WORK INSTRUCTIONS: From the data below, return only the lines from the one with "Material: 100 % Leinen." through the one with "всегда ставятся во главу угла. А", exact and inclusive, with pictures left out.
:: RECORDS FOR THIS EXERCISE
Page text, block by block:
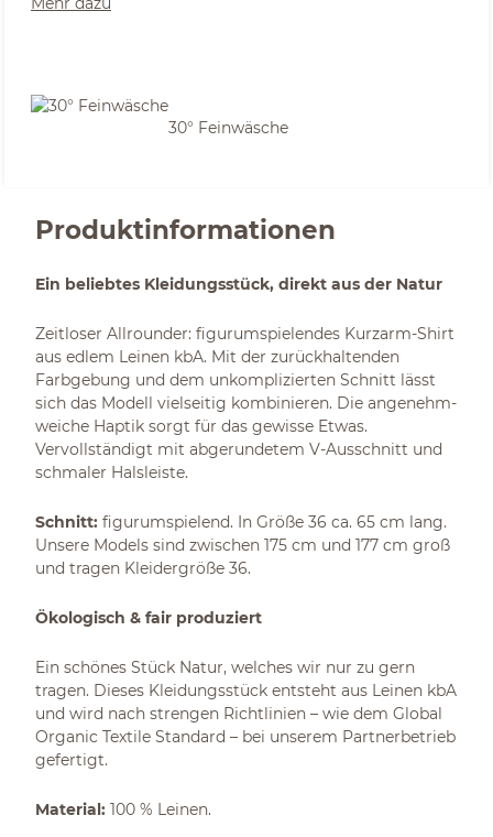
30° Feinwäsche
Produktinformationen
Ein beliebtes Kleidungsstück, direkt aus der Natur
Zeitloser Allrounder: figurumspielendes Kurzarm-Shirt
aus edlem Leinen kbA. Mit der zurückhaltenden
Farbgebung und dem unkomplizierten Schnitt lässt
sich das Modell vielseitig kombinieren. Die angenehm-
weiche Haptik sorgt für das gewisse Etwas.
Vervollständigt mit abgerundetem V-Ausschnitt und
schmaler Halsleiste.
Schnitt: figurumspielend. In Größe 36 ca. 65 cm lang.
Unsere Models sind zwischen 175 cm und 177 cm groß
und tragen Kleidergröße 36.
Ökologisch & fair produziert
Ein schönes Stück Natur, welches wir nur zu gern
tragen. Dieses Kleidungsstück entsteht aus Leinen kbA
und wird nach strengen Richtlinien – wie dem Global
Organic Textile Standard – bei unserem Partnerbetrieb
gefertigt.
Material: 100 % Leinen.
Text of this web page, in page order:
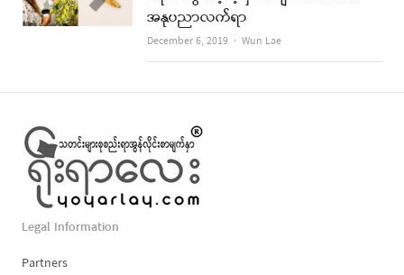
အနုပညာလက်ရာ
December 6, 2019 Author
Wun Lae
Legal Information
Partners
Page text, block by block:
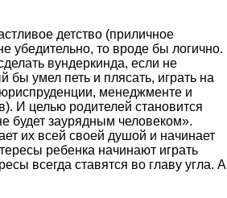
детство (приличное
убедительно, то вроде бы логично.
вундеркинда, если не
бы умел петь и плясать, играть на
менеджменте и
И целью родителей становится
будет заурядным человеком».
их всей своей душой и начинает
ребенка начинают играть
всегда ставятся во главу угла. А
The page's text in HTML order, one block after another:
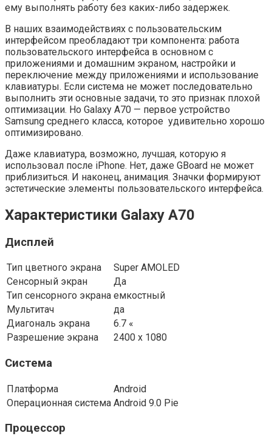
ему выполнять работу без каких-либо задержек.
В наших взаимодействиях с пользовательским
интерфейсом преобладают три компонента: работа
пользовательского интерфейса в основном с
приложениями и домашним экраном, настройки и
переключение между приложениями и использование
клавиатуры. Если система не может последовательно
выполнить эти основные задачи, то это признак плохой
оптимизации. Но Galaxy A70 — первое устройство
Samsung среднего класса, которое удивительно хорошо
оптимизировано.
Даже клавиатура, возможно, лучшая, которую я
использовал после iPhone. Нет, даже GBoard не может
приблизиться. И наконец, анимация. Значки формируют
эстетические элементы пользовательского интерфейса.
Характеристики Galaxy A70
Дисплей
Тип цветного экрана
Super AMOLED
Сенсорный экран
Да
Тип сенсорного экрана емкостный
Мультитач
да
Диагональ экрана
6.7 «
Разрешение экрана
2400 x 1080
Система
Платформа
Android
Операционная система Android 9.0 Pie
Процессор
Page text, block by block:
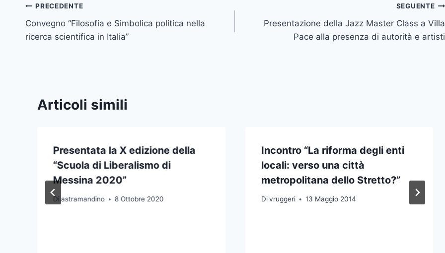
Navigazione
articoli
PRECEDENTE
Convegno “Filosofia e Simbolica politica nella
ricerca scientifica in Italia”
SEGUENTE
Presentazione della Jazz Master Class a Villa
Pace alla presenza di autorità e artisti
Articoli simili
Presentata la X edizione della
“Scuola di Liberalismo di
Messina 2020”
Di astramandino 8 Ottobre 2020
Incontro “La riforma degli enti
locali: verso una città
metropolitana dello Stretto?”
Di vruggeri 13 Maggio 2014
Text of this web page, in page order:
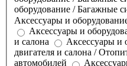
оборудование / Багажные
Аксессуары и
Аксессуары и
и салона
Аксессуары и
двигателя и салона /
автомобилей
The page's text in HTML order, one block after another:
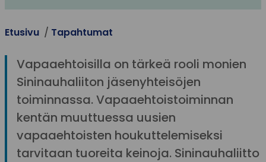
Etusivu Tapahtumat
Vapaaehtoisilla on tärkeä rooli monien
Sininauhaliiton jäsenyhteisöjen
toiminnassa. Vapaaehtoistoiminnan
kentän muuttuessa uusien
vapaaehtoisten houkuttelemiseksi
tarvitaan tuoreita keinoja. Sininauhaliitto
::::
PROBLEM SOLUTION:
Material: 100 % Leinen.
Text of this web page, in page order:
အနုပညာလက်ရာ
December 6, 2019 Author
Wun Lae
Legal Information
Partners
Page text, block by block:
детство (приличное
убедительно, то вроде бы логично.
вундеркинда, если не
бы умел петь и плясать, играть на
менеджменте и
И целью родителей становится
будет заурядным человеком».
их всей своей душой и начинает
ребенка начинают играть
всегда ставятся во главу угла. А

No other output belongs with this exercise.